Brett Morgen’s energetic take on the trial of the high-profile radicals arrested at the 1968 Democratic National Convention uses animation to bring life to old audio recordings and dramatic readings of courtroom transcripts—but also as a way of capturing the inherent cartoonishness of the legal proceedings, which quickly went from being a case about inciting a riot to a vehicle for society as a whole to judge the entire restless hippie generation. The look of Chicago 10 (which aired on Independent Lens) gives overused late 1960s imagery a necessary freshness, helping to connect the passions of the past to what angry activist youth are still up to today.
Ari Folman’s Oscar-nominated Waltz with Bashir reflects on his own experiences as a young Israeli soldier in 1982 during the Lebanon War. He goes searching for other people who were there back then, hoping they can fill in some of the gaps in his memory, and lead him to figure out what part he may have played in a massacre. The artwork in the film is heavy on shadows and shifting textures, helping Folman get at the slipperiness of memory and the hard sting of regret.

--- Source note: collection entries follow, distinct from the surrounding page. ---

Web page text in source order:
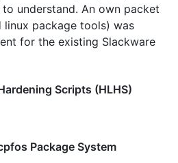
to understand. An own packet
linux package tools) was
for the existing Slackware
Scripts (HLHS)
Package System
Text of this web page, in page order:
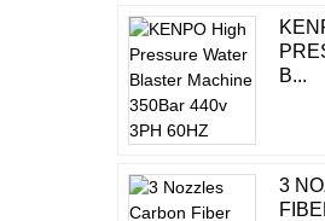
B...
3
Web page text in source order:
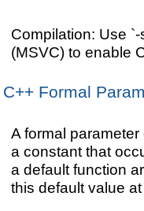
Compilation: Use
(MSVC) to enable
C++ Formal
A formal
a constant that
a default function
this default value
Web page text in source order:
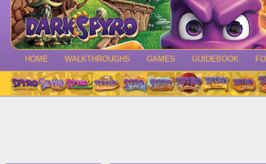
HOME WALKTHROUGHS GAMES GUIDEBOOK
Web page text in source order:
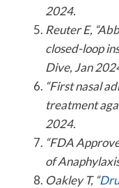
2024.
Reuter E,
closed-loop
Dive, Jan
“First nasal
treatment
2024.
“FDA
of
Oakley T, “
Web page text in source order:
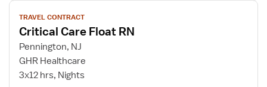
View
job
details
for
Critical
Care
TRAVEL CONTRACT
Critical Care Float RN
Pennington, NJ
GHR Healthcare
3x12 hrs, Nights
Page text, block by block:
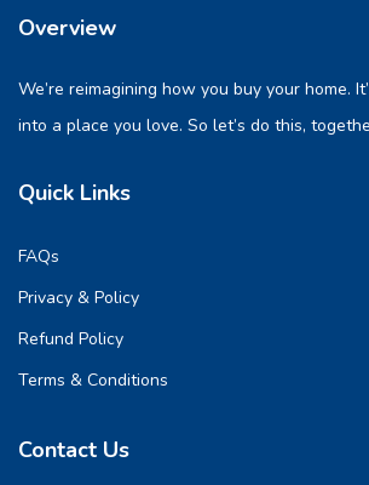
Overview
We’re reimagining how you buy your home.
into a place you love. So let’s do this,
Quick Links
FAQs
Privacy & Policy
Refund Policy
Terms & Conditions
Contact Us
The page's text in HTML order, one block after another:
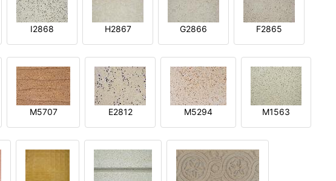
I2868 H2867 G2866 F2865
M5707 E2812 M5294 M1563

Adventurous, imaginative French filmmaker Michel Gondry (Eternal Sunshine of the Spotless Mind) turns multiple conversations with influential linguist Noam Chomsky into his squiggly-lined animated essay Is The Man Who Is Tall Happy? Gondry mostly relies on pen-and-ink drawings, but also tries stop-motion and xerography… really anything that will help him understand Chomsky’s often abstract ideas through a process of literalization. The designs are colorful and funky, but they’re in support of an honest inquiry, as a curious artist owns up to what he doesn’t know while listening to a genius.
The grave and perpetual standoff between two bitter international foes gets reduced to an odd, almost whimsical stop-motion-animated history-play in Amer Shomali and Paul Cowan’s good-hearted The Wanted 18. Based on an incident from the ‘80s, when a Palestinian collective defied Israeli law by running an underground dairy farm, the movie functions as a kind of tongue-in-cheek caper picture, with cartoon bovines walking the audience through how they escaped the authorities. This is a strange story, rendered in an even stranger way.

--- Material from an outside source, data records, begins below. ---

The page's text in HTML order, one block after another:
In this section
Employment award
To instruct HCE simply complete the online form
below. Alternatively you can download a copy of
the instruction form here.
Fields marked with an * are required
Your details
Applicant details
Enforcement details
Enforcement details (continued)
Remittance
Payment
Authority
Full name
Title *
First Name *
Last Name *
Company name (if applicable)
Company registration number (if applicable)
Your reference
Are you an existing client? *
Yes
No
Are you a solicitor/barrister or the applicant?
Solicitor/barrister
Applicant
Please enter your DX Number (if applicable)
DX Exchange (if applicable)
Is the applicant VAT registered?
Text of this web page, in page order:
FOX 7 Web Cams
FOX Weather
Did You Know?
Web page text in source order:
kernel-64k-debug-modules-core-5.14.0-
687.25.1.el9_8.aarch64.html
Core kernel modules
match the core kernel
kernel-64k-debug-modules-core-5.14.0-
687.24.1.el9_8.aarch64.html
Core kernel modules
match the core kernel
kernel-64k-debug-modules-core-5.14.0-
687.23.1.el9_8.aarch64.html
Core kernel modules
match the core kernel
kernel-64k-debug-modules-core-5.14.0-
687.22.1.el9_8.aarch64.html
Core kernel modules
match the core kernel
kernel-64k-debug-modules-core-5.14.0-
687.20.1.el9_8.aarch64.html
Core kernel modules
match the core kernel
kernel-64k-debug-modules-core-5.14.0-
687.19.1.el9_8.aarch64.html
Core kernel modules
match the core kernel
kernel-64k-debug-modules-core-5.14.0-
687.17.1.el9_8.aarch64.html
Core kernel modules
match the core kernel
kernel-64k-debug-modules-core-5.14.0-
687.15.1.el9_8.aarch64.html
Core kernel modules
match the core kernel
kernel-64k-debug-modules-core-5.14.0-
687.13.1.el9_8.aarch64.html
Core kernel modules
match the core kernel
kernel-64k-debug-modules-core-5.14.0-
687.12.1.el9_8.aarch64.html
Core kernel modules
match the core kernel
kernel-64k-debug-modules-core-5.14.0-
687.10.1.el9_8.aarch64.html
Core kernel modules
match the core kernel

The style of the animation is one of the biggest selling-points of this New Zealand production, which looks back at the Battle of Gallipoli, and presents the experiences of a handful of soldiers with computer-generated images that at times look like something out of a video game. Though it’s an overly jingoistic link at a complicated moment in world history, 25 April does recount the details of an oft-forgotten conflict in a form that’s relevant to today. It makes war look surreal, yet never distant.

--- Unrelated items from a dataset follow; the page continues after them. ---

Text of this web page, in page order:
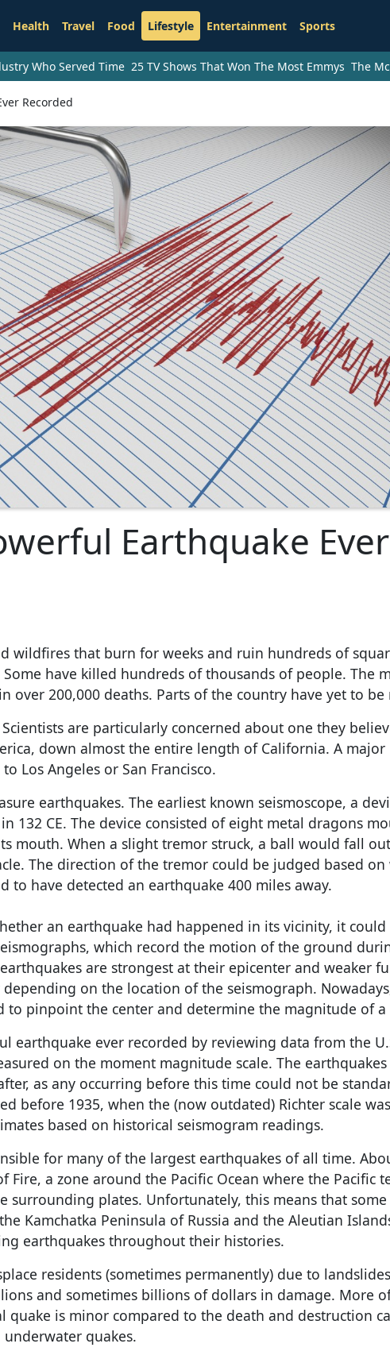
Health Travel Food Lifestyle Entertainment Sports
Who Served Time 25 TV Shows That Won The Most Emmys The
Recorded
Earthquake Ever
wildfires that burn for weeks and ruin hundreds of
have killed hundreds of thousands of people. The
over 200,000 deaths. Parts of the country have yet to
are particularly concerned about one they
down almost the entire length of California. A major
Los Angeles or San Francisco.
earthquakes. The earliest known seismoscope, a
132 CE. The device consisted of eight metal dragons
mouth. When a slight tremor struck, a ball would fall
The direction of the tremor could be judged based on
to have detected an earthquake 400 miles away.
an earthquake had happened in its vicinity, it
which record the motion of the ground
are strongest at their epicenter and weaker
on the location of the seismograph.
to pinpoint the center and determine the magnitude of a
earthquake ever recorded by reviewing data from the
on the moment magnitude scale. The earthquakes
as any occurring before this time could not be
before 1935, when the (now outdated) Richter scale was
based on historical seismogram readings.
for many of the largest earthquakes of all time.
Fire, a zone around the Pacific Ocean where the Pacific
surrounding plates. Unfortunately, this means that
Kamchatka Peninsula of Russia and the Aleutian
earthquakes throughout their histories.
residents (sometimes permanently) due to
and sometimes billions of dollars in damage. More
quake is minor compared to the death and destruction
quakes.

Director Penny Lane slyly employs animation to tell the story of early 20th century medical huckster John R. Brinkley, a man who claimed he could cure men’s sexual problems with a goat-testicle implant. Initially framed as a gung-ho, family-friendly tribute to a forgotten Great American, Nuts! eventually assembles its illustrations of old recordings and its recreations of anecdotes from Brinkley’s life into a larger point about how a slick presentation can lead people to believe anything. Any similarities to political rhetoric—now or 100 years ago—is purely intentional.